By Larry Hodgson
As you sip your morning joe to help bring you out of the grogginess of early morning and into focus, you can thank the drug caffeine for the stimulus … and caffeine stimulates honeybees too!
It turns out that the nectar of many flowers contains caffeine: some 40 to 55% of blooms do contain this alkaloid. The principal role of caffeine is to protect the flowers and indeed the entire plant from marauding pests, as caffeine is primarily an insecticide and will repel many pests. For that reason, it’s mostly present in plant tissues, like leaves and flower petals. Only a very tiny amount of caffeine finds its way into flower nectar … but the little that does seems to act like a stimulant to bees, just as with humans.

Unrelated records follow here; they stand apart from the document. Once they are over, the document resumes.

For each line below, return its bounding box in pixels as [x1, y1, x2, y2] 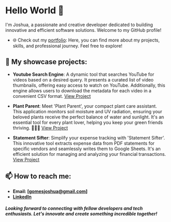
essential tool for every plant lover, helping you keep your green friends [12, 119, 163, 125]
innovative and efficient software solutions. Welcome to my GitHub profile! [5, 27, 162, 33]
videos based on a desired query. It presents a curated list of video [12, 76, 154, 83]
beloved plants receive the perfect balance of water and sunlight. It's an [12, 114, 164, 120]
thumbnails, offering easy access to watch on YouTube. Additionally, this [12, 82, 165, 88]
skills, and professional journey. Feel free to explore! [12, 43, 123, 49]
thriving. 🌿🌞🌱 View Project [12, 125, 68, 131]
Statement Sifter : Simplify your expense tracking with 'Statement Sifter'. [12, 134, 165, 140]

Honey bees that discover flowers with caffeinated nectar tend to visit them more often and to share their location with their fellow workers. And studies show it improves their memory as well, making it easier for them to find the caffeine-laden flowers again.
Good for Flowers, Bad for Bees
This is a great thing for the plant (a dedicated repeat pollinator is very much to their advantage!) … but maybe not so good for the bees!
It turns out that honey bees continue to frequent caffeinated flowers even when they no longer have any pollen or nectar to give. So, they waste time on dud flowers rather than gathering the pollen and nectar their hives need from more generous, but uncaffeinated blooms. One study suggests that hives whose worker bees are hooked on caffeine produce about 15% honey less per day.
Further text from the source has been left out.